Last Sunday we read the account of the passion of Jesus Christ according to St. Luke. The account begins with the narration of the Lord’s last supper with his disciples, during which he instituted the Eucharist and washed the feet of his disciples. Therefore, on this evening, the liturgy of the Church commemorates the institution of the Eucharist and repeats the gesture of the washing of the feet. Both gestures of Jesus refer in anticipation to his death on the cross. The readings we will read at each celebration will offer us the theological content of the event we are celebrating.

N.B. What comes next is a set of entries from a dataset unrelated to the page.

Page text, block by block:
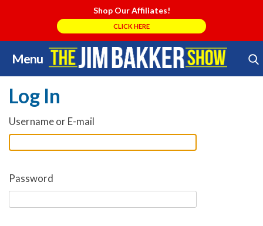
Shop Our Affiliates!
CLICK HERE
Menu
Skip
to
content
Search Store
Log In
Username or E-mail
Password
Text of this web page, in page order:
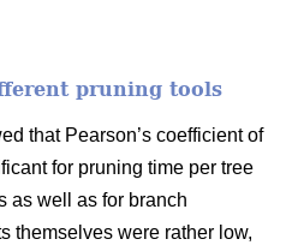
pruning tools
that Pearson’s coefficient of
for pruning time per tree
as well as for branch
themselves were rather low,
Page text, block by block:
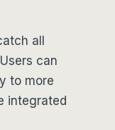
all
can
to more
integrated

Easter: the definitive liberation
Jesus Christ died during the Jewish Pesach celebration. Pesach is the Hebrew word from which our word “Passover” is derived. The Jews celebrated and still celebrate Pesach today by through a family dinner commemorating the liberation from slavery in Egypt. Jesus died on the days when Passover was celebrated. From a human point of view, that is pure coincidence; but from the gaze of faith, one discovers God’s design.
If the Jews celebrated liberation from Egypt, Jesus Christ, with his death, brought us the true and definitive liberation from sin, from the inconsistencies of freedom and from the fear of death that undermines the meaning of human life.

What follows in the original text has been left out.